Hippos Landpartie


Stephen Fry – Das Nilpferd



Daß Stephen Fry einen ausgeprägten Sinn für drastische Formulierungen und aberwitzige Szenen hat, ist spätestens seit dem „Lügner" bekannt. Im „Nilpferd" treibt er seine Vorliebe auf die Spitze.

Die Konstellation zu Beginn scheint rätselhaft: Nach groben Ausfälligkeiten in Ausübung seines Berufs soeben gefeuert, wird der Dichter und Theaterkritiker Ted Wallace von seiner wohlhabenden Patentochter angeheuert, um die Verhältnisse im Hause seines alten Freundes Logan auszukundschaften. Die Familie nimmt ihn herzlich auf, darunter sein Patensohn David, ein scheinbar engelsgleiches Wesen, und dessen (auch geistig) eher vierschrötiger Bruder.

Doch Wallace ist nicht allein auf dem Landsitz zu Gast. Nach und nach finden sich Bekannte und Verwandte dort ein, einer Pilgerschar gleich, die offenbar große Hoffnungen in den Besuch setzt. Nur Wallace bleibt lange im Unklaren darüber, worum es überhaupt geht - denn das hatte ihm auch seine Auftraggeberin nicht verraten.

Der Roman besteht zu großen Teilen aus Briefen, die Wallace als getreuer Berichterstatter nach London schickt. Er schildert darin erst harmlose, dann immer verrücktere Eindrücke und Erlebnisse. Darunter sind Szenen, die des Autors große Freude an schlüpfrig-zweideutigen Formulierungen, an deftigen Flüchen und eine stellenweise erfreulich verschrobene Weltsicht verraten.

Des Rätsels Lösung ist ebenso überraschend wie schlüssig. Alle Fäden, die zuvor als Fallstricke für den Leser (und den Ich-Erzähler) ausgelegt wurden, laufen letztlich auf überzeugende Weise zusammen, und Stephen Fry beweist sich ebenso als geschickter Erzähler wie als bekennender Skeptiker.
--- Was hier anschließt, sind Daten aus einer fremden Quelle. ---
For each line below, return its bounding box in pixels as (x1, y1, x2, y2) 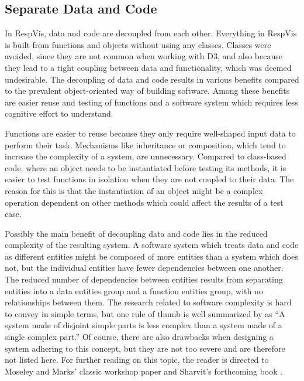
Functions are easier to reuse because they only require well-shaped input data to (5, 127, 296, 139)
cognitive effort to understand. (5, 107, 113, 120)
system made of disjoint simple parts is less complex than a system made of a (5, 319, 282, 331)
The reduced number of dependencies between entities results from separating (5, 273, 283, 285)
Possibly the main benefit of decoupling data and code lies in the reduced (5, 227, 268, 239)
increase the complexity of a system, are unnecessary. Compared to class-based (5, 150, 286, 162)
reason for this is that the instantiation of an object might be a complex (5, 184, 263, 196)
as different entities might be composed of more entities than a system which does (5, 250, 298, 262)

Fry schreckt hier vor kaum einer gezielten Peinlichkeit zurück, bedient mit Wortwitz die Sensationsgier des Lesers und offenbart eine Fabulierkunst, die nur wenige Geschmacksgrenzen akzeptiert. Und dabei gelingt ihm zugleich das Kunststück, hohe Bildung sowie eine ausgeprägte Moralität zu demonstrieren. Es gibt wohl kaum einen Text von Fry, der zum Schluß so entschieden das Gute, Schöne und Wahre triumphieren läßt - ohn daß dies im geringsten das Amüsement des Lesers schmälert.